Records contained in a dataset
*** Begin section ***

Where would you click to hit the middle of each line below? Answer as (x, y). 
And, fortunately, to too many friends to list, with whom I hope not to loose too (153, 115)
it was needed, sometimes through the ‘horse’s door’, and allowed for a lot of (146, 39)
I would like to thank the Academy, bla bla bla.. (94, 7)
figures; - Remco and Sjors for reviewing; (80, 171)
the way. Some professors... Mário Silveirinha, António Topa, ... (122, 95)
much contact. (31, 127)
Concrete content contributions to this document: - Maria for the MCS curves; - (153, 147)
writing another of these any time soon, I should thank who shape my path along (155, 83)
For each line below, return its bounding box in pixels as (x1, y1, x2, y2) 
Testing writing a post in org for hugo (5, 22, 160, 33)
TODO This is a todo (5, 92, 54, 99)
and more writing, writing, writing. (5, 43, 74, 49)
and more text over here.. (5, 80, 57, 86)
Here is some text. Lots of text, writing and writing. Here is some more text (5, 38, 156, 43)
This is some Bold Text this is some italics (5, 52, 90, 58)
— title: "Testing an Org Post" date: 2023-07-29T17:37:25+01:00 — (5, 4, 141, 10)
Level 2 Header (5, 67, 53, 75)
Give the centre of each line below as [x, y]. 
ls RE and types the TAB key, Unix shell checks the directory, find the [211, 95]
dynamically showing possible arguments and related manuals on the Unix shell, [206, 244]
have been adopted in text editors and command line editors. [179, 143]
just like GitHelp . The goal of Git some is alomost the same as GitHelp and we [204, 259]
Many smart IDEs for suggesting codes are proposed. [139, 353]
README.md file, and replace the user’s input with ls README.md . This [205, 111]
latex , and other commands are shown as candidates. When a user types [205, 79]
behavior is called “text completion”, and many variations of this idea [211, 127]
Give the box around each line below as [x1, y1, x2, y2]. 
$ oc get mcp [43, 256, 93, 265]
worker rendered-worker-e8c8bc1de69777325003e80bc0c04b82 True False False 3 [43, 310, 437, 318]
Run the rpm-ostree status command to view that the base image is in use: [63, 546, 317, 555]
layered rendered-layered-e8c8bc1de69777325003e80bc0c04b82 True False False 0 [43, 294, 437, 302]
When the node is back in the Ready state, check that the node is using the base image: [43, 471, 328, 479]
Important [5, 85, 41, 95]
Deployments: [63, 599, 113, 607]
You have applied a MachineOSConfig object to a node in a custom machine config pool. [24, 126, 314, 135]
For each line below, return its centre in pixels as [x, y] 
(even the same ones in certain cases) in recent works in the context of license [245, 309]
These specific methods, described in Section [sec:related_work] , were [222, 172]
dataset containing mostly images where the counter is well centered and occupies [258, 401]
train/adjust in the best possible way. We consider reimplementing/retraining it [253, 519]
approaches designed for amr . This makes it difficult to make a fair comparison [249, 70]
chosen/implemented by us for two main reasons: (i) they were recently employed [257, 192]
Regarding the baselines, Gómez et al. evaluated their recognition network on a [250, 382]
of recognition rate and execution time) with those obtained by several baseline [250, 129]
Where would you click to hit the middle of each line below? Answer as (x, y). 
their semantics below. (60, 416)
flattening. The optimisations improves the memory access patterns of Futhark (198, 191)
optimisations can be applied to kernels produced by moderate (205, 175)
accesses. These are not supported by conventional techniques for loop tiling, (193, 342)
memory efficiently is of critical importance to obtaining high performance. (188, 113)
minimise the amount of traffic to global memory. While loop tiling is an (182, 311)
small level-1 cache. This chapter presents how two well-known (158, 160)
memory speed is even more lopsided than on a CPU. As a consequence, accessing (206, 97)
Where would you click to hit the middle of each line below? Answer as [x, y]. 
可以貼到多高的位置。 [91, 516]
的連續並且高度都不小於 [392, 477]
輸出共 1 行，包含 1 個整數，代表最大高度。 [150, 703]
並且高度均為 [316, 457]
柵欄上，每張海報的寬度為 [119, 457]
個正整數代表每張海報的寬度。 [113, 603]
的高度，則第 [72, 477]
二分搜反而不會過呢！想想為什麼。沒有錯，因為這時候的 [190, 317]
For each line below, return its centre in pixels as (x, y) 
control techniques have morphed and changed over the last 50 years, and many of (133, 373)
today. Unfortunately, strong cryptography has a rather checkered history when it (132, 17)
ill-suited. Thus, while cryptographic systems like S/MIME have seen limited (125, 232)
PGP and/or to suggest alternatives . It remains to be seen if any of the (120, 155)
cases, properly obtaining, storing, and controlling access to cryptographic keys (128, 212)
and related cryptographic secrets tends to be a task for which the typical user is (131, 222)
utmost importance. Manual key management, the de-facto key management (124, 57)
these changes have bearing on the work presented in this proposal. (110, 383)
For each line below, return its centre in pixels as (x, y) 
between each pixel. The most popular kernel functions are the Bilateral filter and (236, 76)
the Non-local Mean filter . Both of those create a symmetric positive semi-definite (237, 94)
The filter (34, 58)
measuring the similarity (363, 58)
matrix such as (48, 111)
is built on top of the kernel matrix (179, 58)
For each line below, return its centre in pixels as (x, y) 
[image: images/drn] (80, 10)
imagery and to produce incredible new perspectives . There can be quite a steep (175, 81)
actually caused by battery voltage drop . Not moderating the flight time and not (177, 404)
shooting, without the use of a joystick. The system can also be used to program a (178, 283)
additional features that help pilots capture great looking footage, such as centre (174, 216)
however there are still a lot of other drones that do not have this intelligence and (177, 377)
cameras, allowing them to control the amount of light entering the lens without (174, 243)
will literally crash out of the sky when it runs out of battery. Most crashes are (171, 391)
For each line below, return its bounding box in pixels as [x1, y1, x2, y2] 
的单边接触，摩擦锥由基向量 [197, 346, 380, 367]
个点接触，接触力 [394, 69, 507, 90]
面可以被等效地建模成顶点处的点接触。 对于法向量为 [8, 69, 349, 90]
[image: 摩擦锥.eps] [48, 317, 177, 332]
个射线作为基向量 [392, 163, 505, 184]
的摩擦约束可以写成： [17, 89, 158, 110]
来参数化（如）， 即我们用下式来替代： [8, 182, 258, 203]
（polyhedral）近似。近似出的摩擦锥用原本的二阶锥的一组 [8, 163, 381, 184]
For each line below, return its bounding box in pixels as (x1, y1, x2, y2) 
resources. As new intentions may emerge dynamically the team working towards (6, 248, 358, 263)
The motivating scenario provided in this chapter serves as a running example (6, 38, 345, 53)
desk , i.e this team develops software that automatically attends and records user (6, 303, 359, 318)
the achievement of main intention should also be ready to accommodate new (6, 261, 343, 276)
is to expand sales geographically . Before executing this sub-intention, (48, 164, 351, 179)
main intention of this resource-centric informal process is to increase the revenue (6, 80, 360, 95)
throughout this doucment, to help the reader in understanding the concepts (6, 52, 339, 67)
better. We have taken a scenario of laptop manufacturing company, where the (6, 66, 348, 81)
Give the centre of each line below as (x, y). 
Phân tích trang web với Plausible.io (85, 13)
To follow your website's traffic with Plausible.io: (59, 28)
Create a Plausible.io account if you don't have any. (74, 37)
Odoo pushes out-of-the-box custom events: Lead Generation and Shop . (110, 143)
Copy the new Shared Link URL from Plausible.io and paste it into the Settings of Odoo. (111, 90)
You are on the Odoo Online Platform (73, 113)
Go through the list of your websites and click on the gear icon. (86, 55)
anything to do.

*** End section ***

## WHAT IS REQUIRED:
Extract every line above exactly as it stands.

## RESPONSE:
Where would you click to hit the middle of each line below? Answer as (x, y). 
And, fortunately, to too many friends to list, with whom I hope not to loose too (153, 115)
it was needed, sometimes through the ‘horse’s door’, and allowed for a lot of (146, 39)
I would like to thank the Academy, bla bla bla.. (94, 7)
figures; - Remco and Sjors for reviewing; (80, 171)
the way. Some professors... Mário Silveirinha, António Topa, ... (122, 95)
much contact. (31, 127)
Concrete content contributions to this document: - Maria for the MCS curves; - (153, 147)
writing another of these any time soon, I should thank who shape my path along (155, 83)
For each line below, return its bounding box in pixels as (x1, y1, x2, y2) 
Testing writing a post in org for hugo (5, 22, 160, 33)
TODO This is a todo (5, 92, 54, 99)
and more writing, writing, writing. (5, 43, 74, 49)
and more text over here.. (5, 80, 57, 86)
Here is some text. Lots of text, writing and writing. Here is some more text (5, 38, 156, 43)
This is some Bold Text this is some italics (5, 52, 90, 58)
— title: "Testing an Org Post" date: 2023-07-29T17:37:25+01:00 — (5, 4, 141, 10)
Level 2 Header (5, 67, 53, 75)
Give the centre of each line below as [x, y]. 
ls RE and types the TAB key, Unix shell checks the directory, find the [211, 95]
dynamically showing possible arguments and related manuals on the Unix shell, [206, 244]
have been adopted in text editors and command line editors. [179, 143]
just like GitHelp . The goal of Git some is alomost the same as GitHelp and we [204, 259]
Many smart IDEs for suggesting codes are proposed. [139, 353]
README.md file, and replace the user’s input with ls README.md . This [205, 111]
latex , and other commands are shown as candidates. When a user types [205, 79]
behavior is called “text completion”, and many variations of this idea [211, 127]
Give the box around each line below as [x1, y1, x2, y2]. 
$ oc get mcp [43, 256, 93, 265]
worker rendered-worker-e8c8bc1de69777325003e80bc0c04b82 True False False 3 [43, 310, 437, 318]
Run the rpm-ostree status command to view that the base image is in use: [63, 546, 317, 555]
layered rendered-layered-e8c8bc1de69777325003e80bc0c04b82 True False False 0 [43, 294, 437, 302]
When the node is back in the Ready state, check that the node is using the base image: [43, 471, 328, 479]
Important [5, 85, 41, 95]
Deployments: [63, 599, 113, 607]
You have applied a MachineOSConfig object to a node in a custom machine config pool. [24, 126, 314, 135]
For each line below, return its centre in pixels as [x, y] 
(even the same ones in certain cases) in recent works in the context of license [245, 309]
These specific methods, described in Section [sec:related_work] , were [222, 172]
dataset containing mostly images where the counter is well centered and occupies [258, 401]
train/adjust in the best possible way. We consider reimplementing/retraining it [253, 519]
approaches designed for amr . This makes it difficult to make a fair comparison [249, 70]
chosen/implemented by us for two main reasons: (i) they were recently employed [257, 192]
Regarding the baselines, Gómez et al. evaluated their recognition network on a [250, 382]
of recognition rate and execution time) with those obtained by several baseline [250, 129]
Where would you click to hit the middle of each line below? Answer as (x, y). 
their semantics below. (60, 416)
flattening. The optimisations improves the memory access patterns of Futhark (198, 191)
optimisations can be applied to kernels produced by moderate (205, 175)
accesses. These are not supported by conventional techniques for loop tiling, (193, 342)
memory efficiently is of critical importance to obtaining high performance. (188, 113)
minimise the amount of traffic to global memory. While loop tiling is an (182, 311)
small level-1 cache. This chapter presents how two well-known (158, 160)
memory speed is even more lopsided than on a CPU. As a consequence, accessing (206, 97)
Where would you click to hit the middle of each line below? Answer as [x, y]. 
可以貼到多高的位置。 [91, 516]
的連續並且高度都不小於 [392, 477]
輸出共 1 行，包含 1 個整數，代表最大高度。 [150, 703]
並且高度均為 [316, 457]
柵欄上，每張海報的寬度為 [119, 457]
個正整數代表每張海報的寬度。 [113, 603]
的高度，則第 [72, 477]
二分搜反而不會過呢！想想為什麼。沒有錯，因為這時候的 [190, 317]
For each line below, return its centre in pixels as (x, y) 
control techniques have morphed and changed over the last 50 years, and many of (133, 373)
today. Unfortunately, strong cryptography has a rather checkered history when it (132, 17)
ill-suited. Thus, while cryptographic systems like S/MIME have seen limited (125, 232)
PGP and/or to suggest alternatives . It remains to be seen if any of the (120, 155)
cases, properly obtaining, storing, and controlling access to cryptographic keys (128, 212)
and related cryptographic secrets tends to be a task for which the typical user is (131, 222)
utmost importance. Manual key management, the de-facto key management (124, 57)
these changes have bearing on the work presented in this proposal. (110, 383)
For each line below, return its centre in pixels as (x, y) 
between each pixel. The most popular kernel functions are the Bilateral filter and (236, 76)
the Non-local Mean filter . Both of those create a symmetric positive semi-definite (237, 94)
The filter (34, 58)
measuring the similarity (363, 58)
matrix such as (48, 111)
is built on top of the kernel matrix (179, 58)
For each line below, return its centre in pixels as (x, y) 
[image: images/drn] (80, 10)
imagery and to produce incredible new perspectives . There can be quite a steep (175, 81)
actually caused by battery voltage drop . Not moderating the flight time and not (177, 404)
shooting, without the use of a joystick. The system can also be used to program a (178, 283)
additional features that help pilots capture great looking footage, such as centre (174, 216)
however there are still a lot of other drones that do not have this intelligence and (177, 377)
cameras, allowing them to control the amount of light entering the lens without (174, 243)
will literally crash out of the sky when it runs out of battery. Most crashes are (171, 391)
For each line below, return its bounding box in pixels as [x1, y1, x2, y2] 
的单边接触，摩擦锥由基向量 [197, 346, 380, 367]
个点接触，接触力 [394, 69, 507, 90]
面可以被等效地建模成顶点处的点接触。 对于法向量为 [8, 69, 349, 90]
[image: 摩擦锥.eps] [48, 317, 177, 332]
个射线作为基向量 [392, 163, 505, 184]
的摩擦约束可以写成： [17, 89, 158, 110]
来参数化（如）， 即我们用下式来替代： [8, 182, 258, 203]
（polyhedral）近似。近似出的摩擦锥用原本的二阶锥的一组 [8, 163, 381, 184]
For each line below, return its bounding box in pixels as (x1, y1, x2, y2) 
resources. As new intentions may emerge dynamically the team working towards (6, 248, 358, 263)
The motivating scenario provided in this chapter serves as a running example (6, 38, 345, 53)
desk , i.e this team develops software that automatically attends and records user (6, 303, 359, 318)
the achievement of main intention should also be ready to accommodate new (6, 261, 343, 276)
is to expand sales geographically . Before executing this sub-intention, (48, 164, 351, 179)
main intention of this resource-centric informal process is to increase the revenue (6, 80, 360, 95)
throughout this doucment, to help the reader in understanding the concepts (6, 52, 339, 67)
better. We have taken a scenario of laptop manufacturing company, where the (6, 66, 348, 81)
Give the centre of each line below as (x, y). 
Phân tích trang web với Plausible.io (85, 13)
To follow your website's traffic with Plausible.io: (59, 28)
Create a Plausible.io account if you don't have any. (74, 37)
Odoo pushes out-of-the-box custom events: Lead Generation and Shop . (110, 143)
Copy the new Shared Link URL from Plausible.io and paste it into the Settings of Odoo. (111, 90)
You are on the Odoo Online Platform (73, 113)
Go through the list of your websites and click on the gear icon. (86, 55)
anything to do.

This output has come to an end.